Exercise goal
Everything in the listing below from the line containing "d RepFun vectofun d (31, 2, 131, 16)" through the line containing "auto simp matrixtoblinfunmult" must be repeated exactly; the remaining lines are not wanted.

(Listed records Opens)

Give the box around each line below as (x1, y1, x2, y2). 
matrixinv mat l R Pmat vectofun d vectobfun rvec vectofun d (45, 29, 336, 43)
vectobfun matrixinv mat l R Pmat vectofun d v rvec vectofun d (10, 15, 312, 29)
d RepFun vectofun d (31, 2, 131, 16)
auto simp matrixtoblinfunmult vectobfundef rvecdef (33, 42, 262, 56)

(Listed records Closes)
(Listed records Opens)

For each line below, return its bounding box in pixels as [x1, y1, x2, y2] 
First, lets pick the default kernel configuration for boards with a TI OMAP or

(Listed records Closes)

Answer for the task
d RepFun vectofun d (31, 2, 131, 16)
auto simp matrixtoblinfunmult vectobfundef rvecdef (33, 42, 262, 56)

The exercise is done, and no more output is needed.